I think it's important for us to get in position to challenge McConnell. We don't need another Republican majority that grows government again. McConnell has a couple of years to prove himself. *If he doesn't then he needs to go*. ALL conservatives of all stripes will agree and it won't matter who they hire.

----------


## BamaFanNKy

Why does anyone listen to Adams? He was working against Massie for Gary Moore.

----------


## kathy88

*BUMP*

----------


## Sola_Fide

> I think it's important for us to get in position to challenge McConnell. We don't need another Republican majority that grows government again. McConnell has a couple of years to prove himself. *If he doesn't then he needs to go*. ALL conservatives of all stripes will agree and it won't matter who they hire.


That may be a little more difficult after the news today.

----------


## Sola_Fide

> Why does anyone listen to Adams? He was working against Massie for Gary Moore.

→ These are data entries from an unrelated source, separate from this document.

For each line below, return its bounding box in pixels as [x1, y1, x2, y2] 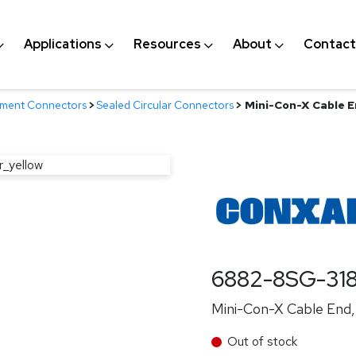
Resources [133, 36, 201, 52]
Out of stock [227, 333, 297, 350]
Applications [23, 36, 102, 52]
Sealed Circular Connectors [96, 98, 234, 112]
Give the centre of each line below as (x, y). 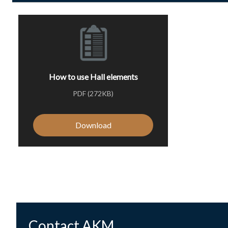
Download (93, 125)
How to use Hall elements (93, 77)
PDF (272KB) (93, 93)
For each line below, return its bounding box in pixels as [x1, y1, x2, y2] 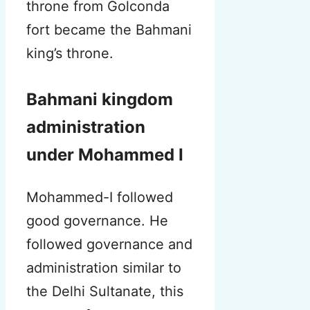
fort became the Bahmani [26, 21, 192, 39]
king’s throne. [26, 45, 113, 62]
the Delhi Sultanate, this [26, 283, 183, 300]
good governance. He [26, 212, 168, 230]
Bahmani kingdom [26, 89, 173, 110]
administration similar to [26, 259, 181, 277]
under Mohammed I [26, 145, 183, 165]
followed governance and [26, 236, 192, 253]
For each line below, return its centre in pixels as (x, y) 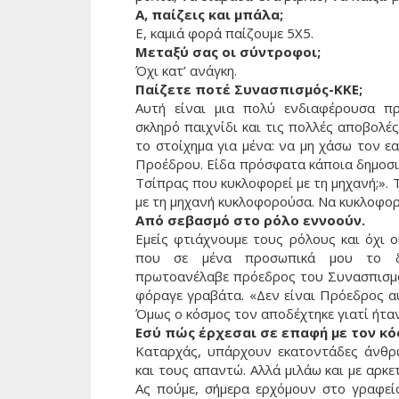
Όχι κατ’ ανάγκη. (186, 71)
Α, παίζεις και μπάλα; (209, 15)
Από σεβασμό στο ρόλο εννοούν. (250, 220)
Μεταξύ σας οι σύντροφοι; (228, 52)
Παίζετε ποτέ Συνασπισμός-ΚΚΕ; (249, 90)
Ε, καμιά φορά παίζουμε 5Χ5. (224, 33)
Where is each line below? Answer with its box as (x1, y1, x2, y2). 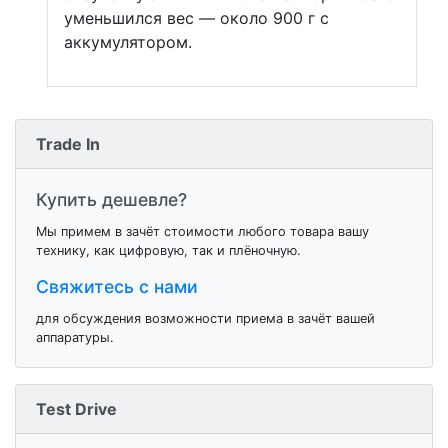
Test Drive (36, 399, 117, 419)
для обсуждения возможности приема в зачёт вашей (36, 311, 375, 326)
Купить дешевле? (36, 189, 187, 210)
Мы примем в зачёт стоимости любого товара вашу (36, 224, 369, 239)
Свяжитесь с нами (36, 276, 198, 297)
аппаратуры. (36, 330, 114, 345)
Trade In (36, 134, 100, 154)
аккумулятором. (64, 32, 192, 52)
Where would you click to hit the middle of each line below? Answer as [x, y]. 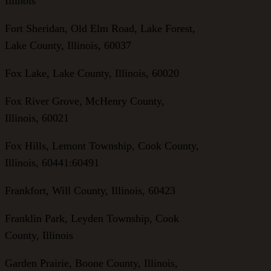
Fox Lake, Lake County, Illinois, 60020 [92, 73]
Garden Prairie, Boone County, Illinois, [91, 263]
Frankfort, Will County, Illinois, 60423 [90, 190]
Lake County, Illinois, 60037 [68, 45]
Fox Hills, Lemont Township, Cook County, [102, 145]
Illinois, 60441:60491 [52, 162]
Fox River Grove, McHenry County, [85, 101]
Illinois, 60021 [37, 118]

lol....that's what I was trying to ask him about.  He seemed to deny it.

----------


## BamaFanNKy

> lol....that's what I was trying to ask him about.  He seemed to deny it.


NKYReporter = David Adams. http://nkyreporter.blogspot.com/

He also denies selling Hightower out.

----------


## Aratus

> Skip to 3:00.
> http://www.youtube.com/watch?v=kkkMmQgjf4Y





> He's right.  I knew Rand would be a superstar going forward and I have the same feeling about Thomas.


has mitch mcconnell just made it possible for jesse benton and david adams to REALLY go at it in the 2014 KY GOP senate primary?

----------


## BamaFanNKy

> has mitch mcconnell just made it possible for jesse benton and david adams to REALLY go at it in the 2014 KY GOP senate primary?


No.

----------


## QWDC

Eh, if you really, really want to take on Mitch in 2014, it might just be best to pull a Mark Clayton and get someone to go for the D nomination.  Kentucky democrats are still pretty conservative so it might be a good fit.  No need for Massie to commit political suicide at this point in his career.

----------


## Sola_Fide

> NKYReporter = David Adams. http://nkyreporter.blogspot.com/
> 
> He also denies selling Hightower out.


Can't argue with that.  I wonder why the deception though?

----------


## brandon

> NKYReporter = David Adams. http://nkyreporter.blogspot.com/
> 
> He also denies selling Hightower out.


Proof?


And selling out hightower....as in the myspace thing?

----------


## BamaFanNKy

> Proof?
> 
> 
> And selling out hightower....as in the myspace thing?


Other than those that know him saying it.... Also, I've seen his emails to Jake Payne on the Hightower thing. He's a rat bastard.

----------